The data should be written out in full, exactly as it stands, and the pictures dropped.
= = = = = = =
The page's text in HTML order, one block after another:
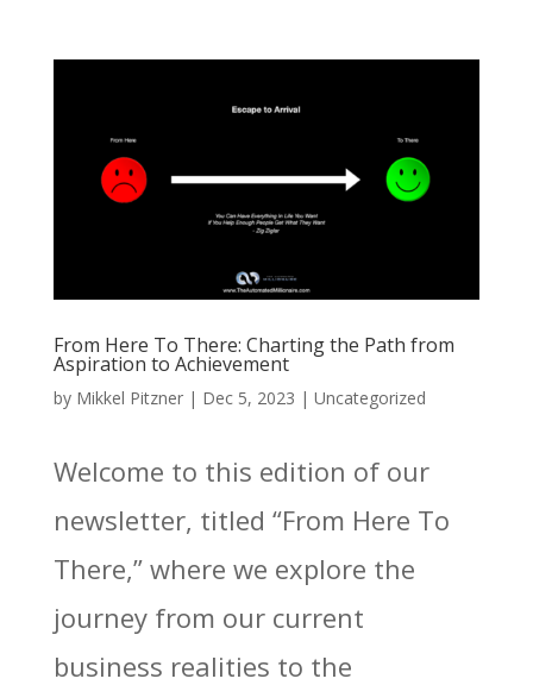
From Here To There: Charting the Path from
Aspiration to Achievement
by Mikkel Pitzner| Dec 5, 2023 | Uncategorized
Welcome to this edition of our
newsletter, titled “From Here To
There,” where we explore the
journey from our current
business realities to the
= = = = = = =
Result:
The page's text in HTML order, one block after another:
From Here To There: Charting the Path from
Aspiration to Achievement
by Mikkel Pitzner| Dec 5, 2023 | Uncategorized
Welcome to this edition of our
newsletter, titled “From Here To
There,” where we explore the
journey from our current
business realities to the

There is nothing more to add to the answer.